The client's haven't been fully ported to the multi-port api yet. They were only minimally changed to call the new api, but so far other than that they have only been made to work as they had before.
> > Maybe this is the confusion. None of these api calls are to reach across to the peer port, as to
> get the size of the peer's bar. They are to get information from the local port, or to configure the
> local port.
>
> I like the rule that these api calls are not to reach across the port.
> But then API looks very wrong. Why are we calling one peer_mw_get addr
> and the other mw_get_align? And why does mw_get_align have a peer index?
I regret that the term "peer" is used to distinguish the mw api. Better names perhaps should be ntb_outbound_mw_foo, ntb_inbound_mw_foo; or ntb_src_mw_foo, ntb_dest_mw_foo. I like outbound/inbound, although the names are longer, maybe out/in would be ok.
> And why does mw_get_align have a peer index?
Good question. Serge?
For that matter, why do we not also have peer mw idx in the set of parameters.
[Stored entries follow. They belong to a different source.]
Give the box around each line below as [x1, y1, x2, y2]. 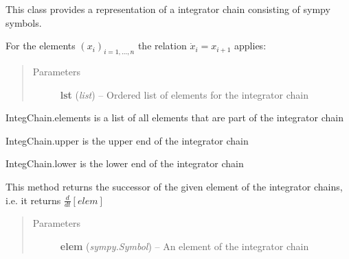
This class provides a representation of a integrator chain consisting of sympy [5, 2, 330, 16]
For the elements [5, 38, 76, 53]
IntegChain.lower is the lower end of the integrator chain [5, 156, 244, 171]
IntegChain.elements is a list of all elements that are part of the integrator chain [5, 110, 344, 125]
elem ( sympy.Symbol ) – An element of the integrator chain [60, 238, 309, 253]
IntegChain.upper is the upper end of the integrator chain [5, 133, 249, 147]
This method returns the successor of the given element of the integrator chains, [5, 179, 343, 193]
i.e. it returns [5, 193, 61, 207]

Working through the example below, it looks like we are lacking a way to say Outbound MW1 on A corresponds with Inbound MW0 on B. It looks like we can only indicate that Port A (not which Outbound MW of Port A) corresponds with Inbound MW0 on B.
> > Some snippets of code would help me understand your interpretation of the api semantics more
> exactly.
>
> I'm not sure the code to best show this in code, but let me try
> describing an example situation:
>
> Lets say we have the following mws on each side (this is something that
> is possible with Switchtec hardware):
>
> Host A BARs:
> mwA0: 2MB size, aligned to 4k, size aligned to 4k
> mwA1: 4MB size, aligned to 4k, size aligned to 4k
> mwA2: 64k size, aligned to 64k, size aligned to 64k
>
> Host B BARs:
> mwB0: 2MB size, aligned to 4k, size aligned to 4k
> mwB1: 64k size, aligned to 64k, size aligned to 64k
If those are BARs, that corresponds to "outbound", writing something to the BAR at mwA0.
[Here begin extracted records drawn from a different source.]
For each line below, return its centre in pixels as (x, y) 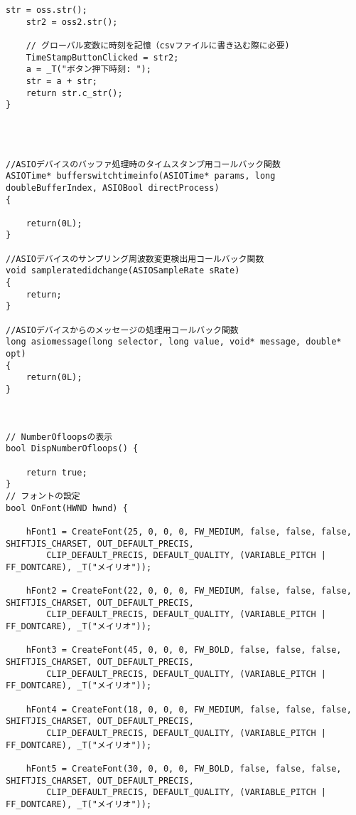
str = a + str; (61, 81)
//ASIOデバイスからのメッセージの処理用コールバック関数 (122, 330)
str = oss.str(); (47, 10)
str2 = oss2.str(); (72, 22)
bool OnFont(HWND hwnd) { (67, 508)
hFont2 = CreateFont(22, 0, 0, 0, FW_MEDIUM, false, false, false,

A more complete picture might be:
Host A BARs (aka "outbound" or "peer" memory windows):
peer_mwA0: resource at 0xA00000000 - 0xA00200000 (2MB)
peer_mwA1: resource at 0xA10000000 - 0xA10400000 (4MB)
peer_mwA2: resource at 0xA20000000 - 0xa20010000 (64k)
Host A MWs (aka "inbound" memory windows):
mwA0: 64k max size, aligned to 64k, size aligned to 64k
mwA1: 2MB max size, aligned to 4k, size aligned to 4k
Host A sees Host B on port index 1
Host B BARs (aka "outbound" or "peer" memory windows):
peer_mwB0: resource at 0xB00000000 - 0xB00200000 (2MB)
peer_mwB1: resource at 0xB10000000 - 0xB10010000 (64k)
Host B MWs (aka "inbound" memory windows):
mwB0: 1MB size, aligned to 4k, size aligned to 4k
mwB1: 2MB size, aligned to 4k, size aligned to 4k
Host B sees Host A on port index 4
Outbound memory (aka "peer mw") windows come with a pci resource. We can get the size of the resource, it's physical address, and set up outbound translation if the hardware has that (IDT).
Inbound memory windows (aka "mw") are only used to set up inbound translation, if the hardware has that (Intel, AMD).
To set up end-to-end memory window so that A can write to B, let's use peer_mwA1 and mwB0.
A: ntb_peer_mw_get_addr(peer_mwA1) -> base 0xA10000000, size 4MB
B: ntb_mw_get_align(port4**, mwB0) -> aligned 4k, aligned 4k, max size 1MB
** Serge: do we need port info here, why?
Side A has a resource size of 4MB, but B only supports inbound translation up to 1MB. Side A can only use the first quarter of the 4MB resource.
Side B needs to allocate memory aligned to 4k (the dma address must be aligned to 4k after dma mapping), and a multiple of 4k in size. B may need to set inbound translation so that incoming writes go into this memory. A may also need to set outbound translation.
A: ntb_peer_mw_set_trans(port1**, peer_mwA1, dma_mem_addr, dma_mem_size)
B: ntb_mw_set_trans(port4**, mwB0, dma_mem_addr, dma_mem_size)
** Serge: do we also need the opposing side MW index here?
** Logan: would those changes to the api suit your needs?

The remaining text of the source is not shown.